Records from a collection:
Segment Open

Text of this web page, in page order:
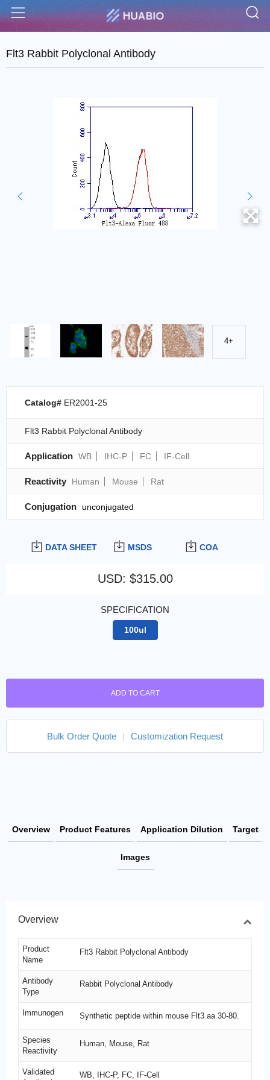
Menu
Flt3 Rabbit Polyclonal Antibody
4+
DATA SHEET MSDS COA
USD: $315.00
SPECIFICATION
100ul
ADD TO CART
Bulk Order Quote | Customization Request
Catalog# ER2001-25
Flt3 Rabbit Polyclonal Antibody
Application WB IHC-P FC IF-Cell
Reactivity Human Mouse Rat
Conjugation unconjugated
Overview Product Features Application Dilution Target
Images
Overview
Product
Name
Flt3 Rabbit Polyclonal Antibody
Antibody
Type
Rabbit Polyclonal Antibody
Immunogen Synthetic peptide within mouse Flt3 aa 30-80.
Species
Reactivity
Human, Mouse, Rat
Validated
WB, IHC-P, FC, IF-Cell
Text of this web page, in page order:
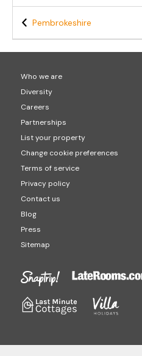
Pembrokeshire
Who we are
Diversity
Careers
Partnerships
List your property
Change cookie preferences
Terms of service
Privacy policy
Contact us
Blog
Press
Sitemap
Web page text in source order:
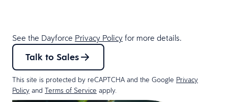
See the Dayforce Privacy Policy for more details.
Talk to Sales
This site is protected by reCAPTCHA and the Google Privacy
Policy and Terms of Service apply.
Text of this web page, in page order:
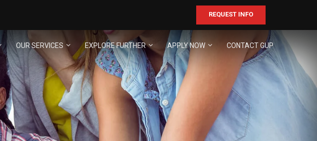
REQUEST INFO
OUR SERVICES EXPLORE FURTHER APPLY NOW CONTACT GUP
PARTNER
for your business!
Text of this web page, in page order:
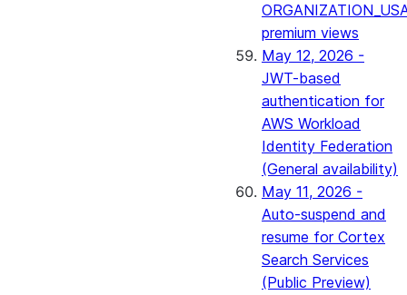
premium views
May 12, 2026 -
JWT-based
authentication for
AWS Workload
Identity Federation
(General availability)
May 11, 2026 -
Auto-suspend and
resume for Cortex
Search Services
(Public Preview)

Segment Closed

Task ▸
Once the pictures are removed, output the entries above exactly as given.

Answer to the exercise ▸
Text of this web page, in page order:
Menu
Flt3 Rabbit Polyclonal Antibody
4+
DATA SHEET MSDS COA
USD: $315.00
SPECIFICATION
100ul
ADD TO CART
Bulk Order Quote | Customization Request
Catalog# ER2001-25
Flt3 Rabbit Polyclonal Antibody
Application WB IHC-P FC IF-Cell
Reactivity Human Mouse Rat
Conjugation unconjugated
Overview Product Features Application Dilution Target
Images
Overview
Product
Name
Flt3 Rabbit Polyclonal Antibody
Antibody
Type
Rabbit Polyclonal Antibody
Immunogen Synthetic peptide within mouse Flt3 aa 30-80.
Species
Reactivity
Human, Mouse, Rat
Validated
WB, IHC-P, FC, IF-Cell
Text of this web page, in page order:
Pembrokeshire
Who we are
Diversity
Careers
Partnerships
List your property
Change cookie preferences
Terms of service
Privacy policy
Contact us
Blog
Press
Sitemap
Web page text in source order:
See the Dayforce Privacy Policy for more details.
Talk to Sales
This site is protected by reCAPTCHA and the Google Privacy
Policy and Terms of Service apply.
Text of this web page, in page order:
REQUEST INFO
OUR SERVICES EXPLORE FURTHER APPLY NOW CONTACT GUP
PARTNER
for your business!
Text of this web page, in page order:
premium views
May 12, 2026 -
JWT-based
authentication for
AWS Workload
Identity Federation
(General availability)
May 11, 2026 -
Auto-suspend and
resume for Cortex
Search Services
(Public Preview)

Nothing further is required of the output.